Our ROC curve perform excellently since the curve is skewed to far top-left. But let’s see how the AuC perform

## [1] 0.9254658


The score of AUC returns 92.54% (Perfect value = 100%) and it’s a great result! It means our happy_naive model seperate the Positive and Negatives pretty well.

Decision Tree Model


from the plot above, we can see the Decision Tree model recognizes the GDP.per.Capita as the highest entropy to seperate nodes into yes (happy) and no (lesshappy but still heterogenous). This model expresses that the GDP.per.capita, Social.support, and Freedom.to.make,life.choices as the most significant variables in categorizing the happy counties from the lesshappy. But, Decision Tree model tends to overfitting with agressive algorithm.

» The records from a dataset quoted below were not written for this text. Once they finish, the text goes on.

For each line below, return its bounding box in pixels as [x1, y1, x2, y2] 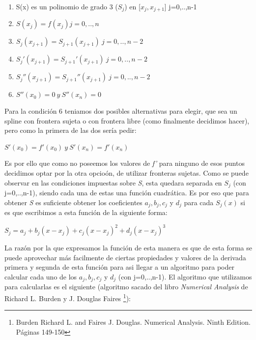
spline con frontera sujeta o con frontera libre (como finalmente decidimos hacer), [4, 115, 250, 125]
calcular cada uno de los [4, 271, 77, 281]
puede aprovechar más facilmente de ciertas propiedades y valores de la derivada [4, 252, 246, 262]
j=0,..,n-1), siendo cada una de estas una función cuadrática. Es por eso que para [4, 187, 249, 198]
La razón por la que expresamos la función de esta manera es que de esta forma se [4, 243, 252, 253]
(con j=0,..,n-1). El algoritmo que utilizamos [118, 271, 252, 281]
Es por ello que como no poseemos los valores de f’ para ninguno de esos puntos [4, 158, 245, 168]
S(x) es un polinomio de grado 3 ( [16, 1, 118, 11]
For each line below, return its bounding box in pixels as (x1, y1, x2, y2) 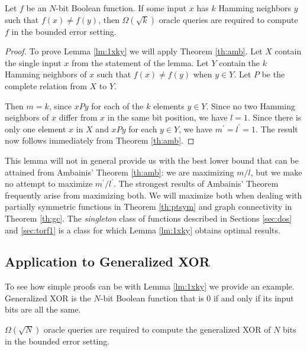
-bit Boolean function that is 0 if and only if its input (100, 291, 294, 304)
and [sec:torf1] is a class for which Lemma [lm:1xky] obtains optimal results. (5, 223, 280, 236)
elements (153, 99, 185, 112)
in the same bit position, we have (107, 111, 228, 123)
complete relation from (5, 79, 87, 92)
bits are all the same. (5, 303, 81, 316)
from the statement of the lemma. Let (72, 56, 209, 69)
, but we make (250, 165, 302, 178)
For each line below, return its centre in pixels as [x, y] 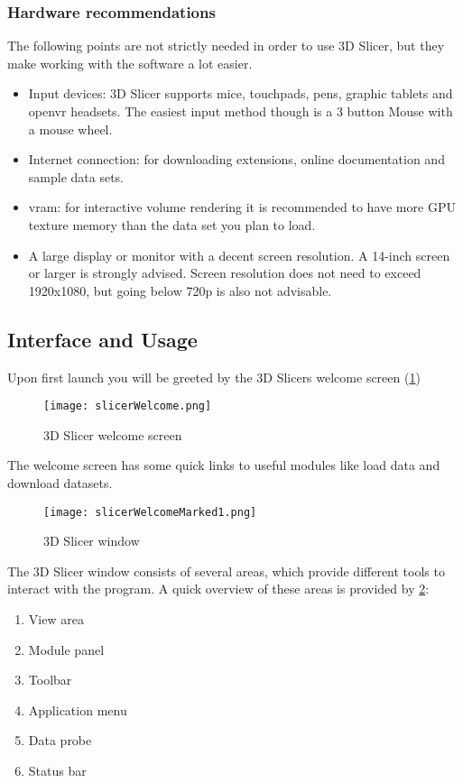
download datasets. [60, 482]
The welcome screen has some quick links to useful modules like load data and [224, 465]
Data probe [60, 740]
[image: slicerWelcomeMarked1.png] [150, 512]
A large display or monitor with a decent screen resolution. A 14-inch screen [239, 255]
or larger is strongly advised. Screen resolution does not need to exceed [225, 273]
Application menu [78, 709]
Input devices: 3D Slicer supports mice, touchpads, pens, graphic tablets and [241, 93]
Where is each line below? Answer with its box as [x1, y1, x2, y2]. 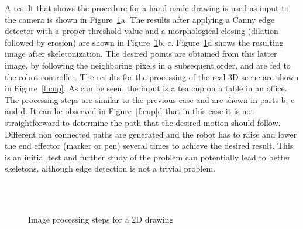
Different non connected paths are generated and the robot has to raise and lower [5, 128, 297, 140]
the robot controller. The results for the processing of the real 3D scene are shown [5, 70, 299, 83]
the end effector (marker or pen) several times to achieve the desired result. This [5, 139, 294, 152]
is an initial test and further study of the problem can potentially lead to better [5, 151, 291, 163]
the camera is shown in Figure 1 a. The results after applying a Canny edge [5, 13, 275, 25]
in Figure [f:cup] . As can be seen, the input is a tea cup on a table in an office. [5, 82, 287, 94]
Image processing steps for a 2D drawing [28, 213, 174, 225]
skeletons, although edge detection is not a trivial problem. [5, 162, 216, 175]
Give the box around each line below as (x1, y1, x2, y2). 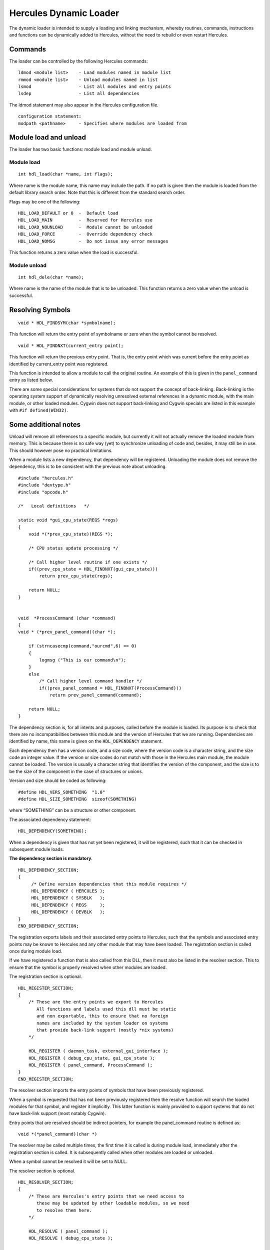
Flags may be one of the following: (9, 198, 80, 204)
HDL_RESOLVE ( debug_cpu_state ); (28, 1235, 113, 1241)
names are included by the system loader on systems (36, 1020, 168, 1026)
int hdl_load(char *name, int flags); (18, 171, 113, 177)
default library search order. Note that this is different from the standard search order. (9, 189, 185, 195)
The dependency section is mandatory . (9, 855, 92, 861)
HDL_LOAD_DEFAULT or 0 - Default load (18, 210, 118, 216)
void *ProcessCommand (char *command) (18, 615, 116, 621)
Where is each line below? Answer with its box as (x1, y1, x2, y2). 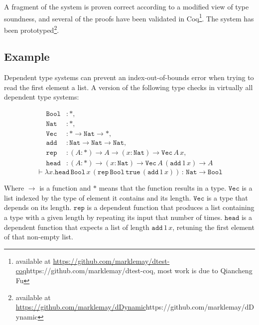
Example (4, 49, 50, 64)
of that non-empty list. (4, 231, 73, 242)
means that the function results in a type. (99, 183, 227, 193)
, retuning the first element (172, 221, 255, 232)
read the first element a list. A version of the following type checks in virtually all (4, 82, 253, 92)
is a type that (206, 192, 248, 203)
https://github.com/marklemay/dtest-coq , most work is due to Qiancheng (26, 265, 253, 276)
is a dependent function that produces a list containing (87, 202, 255, 213)
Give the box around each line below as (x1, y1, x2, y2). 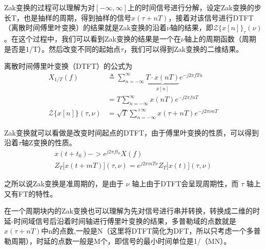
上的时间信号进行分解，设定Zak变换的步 (127, 2, 261, 12)
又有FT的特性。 (4, 188, 57, 199)
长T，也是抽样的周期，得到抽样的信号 (4, 12, 132, 23)
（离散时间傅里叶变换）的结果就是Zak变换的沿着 (4, 22, 167, 33)
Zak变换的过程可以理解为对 (4, 2, 95, 12)
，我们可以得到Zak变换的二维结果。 (124, 43, 243, 54)
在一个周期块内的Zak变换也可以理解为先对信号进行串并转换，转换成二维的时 (4, 205, 260, 216)
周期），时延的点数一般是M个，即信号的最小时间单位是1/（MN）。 (11, 235, 231, 246)
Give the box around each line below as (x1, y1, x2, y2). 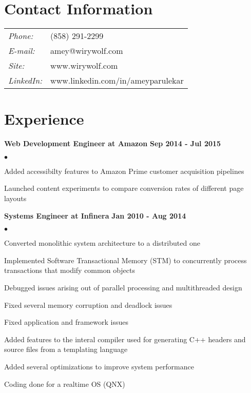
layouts (4, 193, 27, 204)
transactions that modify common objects (4, 265, 135, 276)
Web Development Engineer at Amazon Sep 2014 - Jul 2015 (4, 138, 221, 149)
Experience (4, 108, 84, 129)
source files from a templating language (4, 344, 128, 355)
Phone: (8, 30, 33, 42)
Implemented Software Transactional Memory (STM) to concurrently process (4, 254, 247, 265)
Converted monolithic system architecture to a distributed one (4, 238, 200, 248)
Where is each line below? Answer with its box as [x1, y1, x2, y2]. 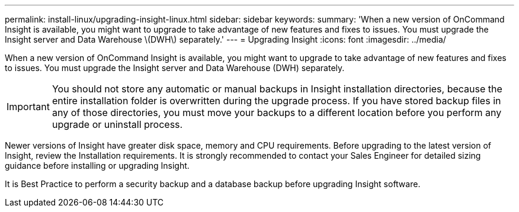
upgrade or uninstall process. [52, 118, 183, 130]
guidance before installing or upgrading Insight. [5, 160, 190, 171]
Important [7, 101, 50, 113]
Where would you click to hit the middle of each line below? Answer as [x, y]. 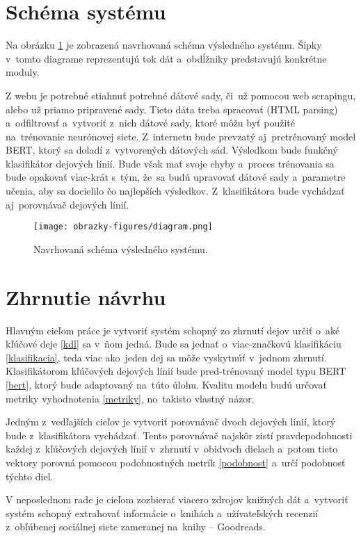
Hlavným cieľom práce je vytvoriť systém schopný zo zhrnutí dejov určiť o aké [173, 330]
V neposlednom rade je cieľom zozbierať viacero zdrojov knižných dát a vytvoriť [177, 499]
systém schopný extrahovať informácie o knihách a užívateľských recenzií [162, 513]
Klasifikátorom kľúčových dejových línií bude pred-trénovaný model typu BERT [176, 371]
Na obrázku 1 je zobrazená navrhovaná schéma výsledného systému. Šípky [164, 45]
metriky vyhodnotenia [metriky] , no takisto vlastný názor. [130, 398]
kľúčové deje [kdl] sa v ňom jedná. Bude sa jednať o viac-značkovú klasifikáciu [174, 344]
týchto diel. [30, 476]
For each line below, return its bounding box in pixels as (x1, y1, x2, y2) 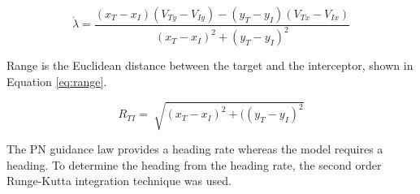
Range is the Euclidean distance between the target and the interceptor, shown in (6, 57, 414, 74)
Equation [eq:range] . (6, 72, 107, 89)
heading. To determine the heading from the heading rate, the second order (6, 156, 382, 173)
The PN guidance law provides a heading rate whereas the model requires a (6, 140, 383, 157)
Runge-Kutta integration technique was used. (6, 172, 232, 189)
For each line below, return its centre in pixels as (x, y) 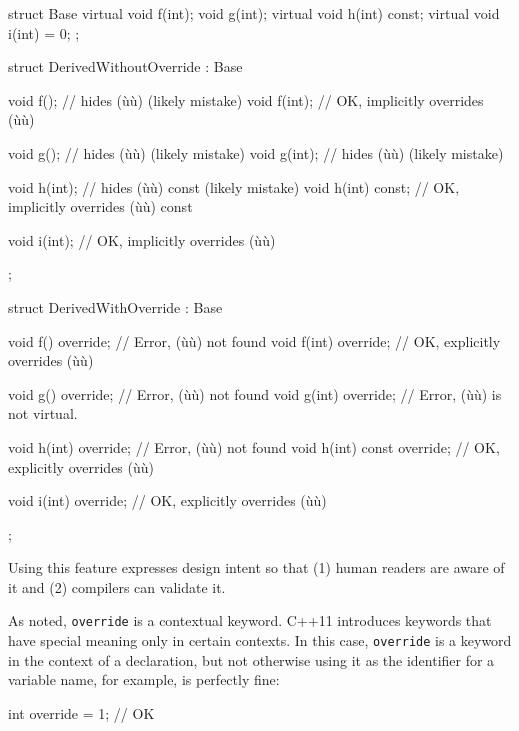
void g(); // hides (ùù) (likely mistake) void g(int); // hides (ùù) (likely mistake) (256, 152)
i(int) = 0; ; (44, 32)
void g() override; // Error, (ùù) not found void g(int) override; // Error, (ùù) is (255, 393)
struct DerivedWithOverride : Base (115, 306)
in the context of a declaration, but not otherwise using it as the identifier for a (251, 659)
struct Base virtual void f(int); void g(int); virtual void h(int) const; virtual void (254, 13)
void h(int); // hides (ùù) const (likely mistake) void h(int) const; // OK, (234, 186)
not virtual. (43, 413)
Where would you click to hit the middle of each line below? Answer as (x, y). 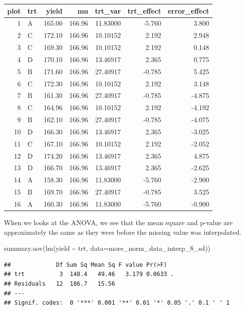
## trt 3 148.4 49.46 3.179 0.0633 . (89, 274)
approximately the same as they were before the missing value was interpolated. (123, 232)
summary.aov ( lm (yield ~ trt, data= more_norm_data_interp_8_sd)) (107, 248)
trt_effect (144, 10)
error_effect (188, 10)
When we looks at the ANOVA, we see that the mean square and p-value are (118, 222)
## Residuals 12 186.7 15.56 (60, 284)
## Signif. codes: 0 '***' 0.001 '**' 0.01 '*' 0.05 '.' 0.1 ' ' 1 (117, 303)
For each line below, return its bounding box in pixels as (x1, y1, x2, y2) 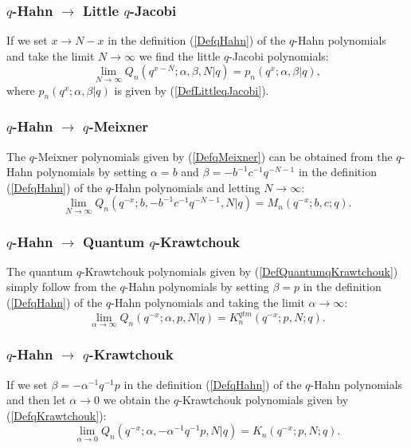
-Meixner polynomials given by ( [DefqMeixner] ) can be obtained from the (34, 147, 393, 164)
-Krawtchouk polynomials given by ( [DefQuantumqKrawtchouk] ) (81, 262, 398, 279)
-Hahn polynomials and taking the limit (111, 294, 305, 311)
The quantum (6, 262, 73, 279)
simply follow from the (6, 278, 116, 295)
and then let (6, 391, 66, 408)
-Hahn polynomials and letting (111, 179, 260, 195)
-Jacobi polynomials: (229, 47, 329, 64)
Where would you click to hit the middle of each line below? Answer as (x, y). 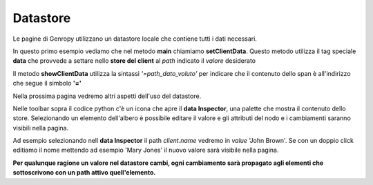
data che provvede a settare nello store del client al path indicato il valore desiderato (134, 61)
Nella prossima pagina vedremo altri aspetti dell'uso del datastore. (107, 96)
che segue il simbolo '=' (47, 84)
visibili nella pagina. (41, 128)
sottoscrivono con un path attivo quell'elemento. (84, 173)
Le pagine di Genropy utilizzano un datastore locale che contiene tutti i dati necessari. (135, 39)
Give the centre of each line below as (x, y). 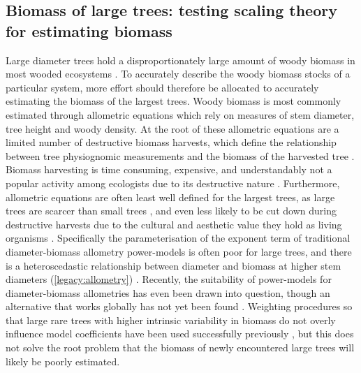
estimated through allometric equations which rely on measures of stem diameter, (180, 114)
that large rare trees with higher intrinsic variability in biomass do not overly (171, 320)
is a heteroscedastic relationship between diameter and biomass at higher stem (174, 265)
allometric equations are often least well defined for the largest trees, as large (170, 197)
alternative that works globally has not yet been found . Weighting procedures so (179, 306)
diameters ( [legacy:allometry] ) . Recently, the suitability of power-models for (169, 279)
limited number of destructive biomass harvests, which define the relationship (171, 142)
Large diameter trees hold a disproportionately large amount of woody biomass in (180, 60)
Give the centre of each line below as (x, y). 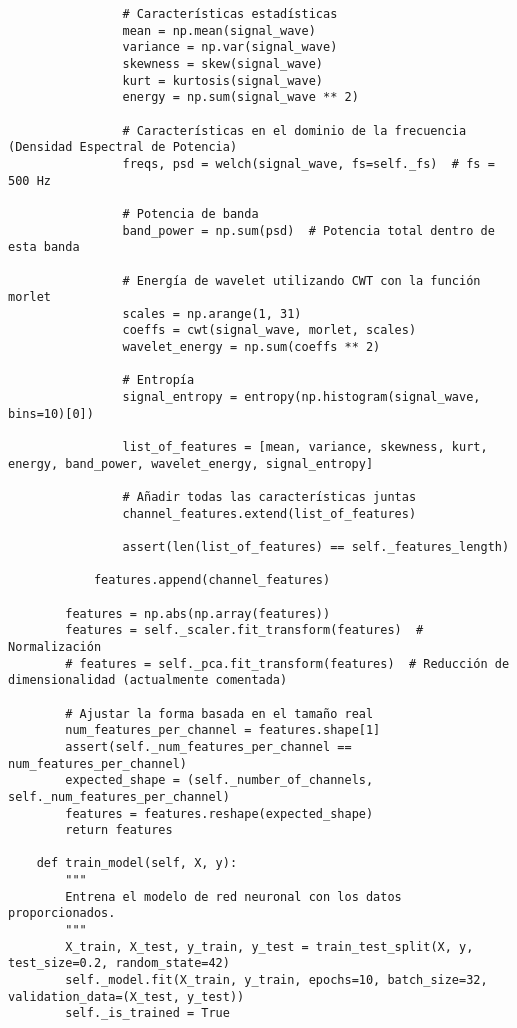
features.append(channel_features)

Model Fitting & Performance

## Confusion Matrix and Statistics
## 
##            Reference
## Prediction  happy lesshappy
##   happy         4         3
##   lesshappy     3        20
##                                           
##                Accuracy : 0.8             
##                  95% CI : (0.6143, 0.9229)
##     No Information Rate : 0.7667          
##     P-Value [Acc > NIR] : 0.4296          
##                                           
##                   Kappa : 0.441           
##                                           
##  Mcnemar's Test P-Value : 1.0000          
##                                           
##             Sensitivity : 0.5714          
##             Specificity : 0.8696          
##          Pos Pred Value : 0.5714          
##          Neg Pred Value : 0.8696          
##              Prevalence : 0.2333          
##          Detection Rate : 0.1333          
##    Detection Prevalence : 0.2333          
##       Balanced Accuracy : 0.7205          
##                                           
##        'Positive' Class : happy           
## 


From the confussionMatrix above, we can see the Sensitivity of Naive Bayes model to predict happy is 57.14%. I choose Sensitivity since we want to predict the happy country as much as possible (to reduce False Negative).

Let’s see ROC Curve to check if the model performs well


our ROC curve perform well since the curve is skewed to far top-left. But let’s see how the AuC perform

## [1] 0.7950311


The score of AUC returns 79.50%. It is > 75%means there is still a not perfect separation but in a very little amount.

Conclusion

##      Sensitivity       AUC
## [1,]   0.8571429 0.9254658
## [2,]   0.5714286 0.7950311


From both of the model performance Naive Bayes [1,] and Decision Tree [2,] of Sensitivity & AUC, we can see that the Naive Bayes performs better. So, it is suggested to use the Naive Bayes for predicting the Happiness Score.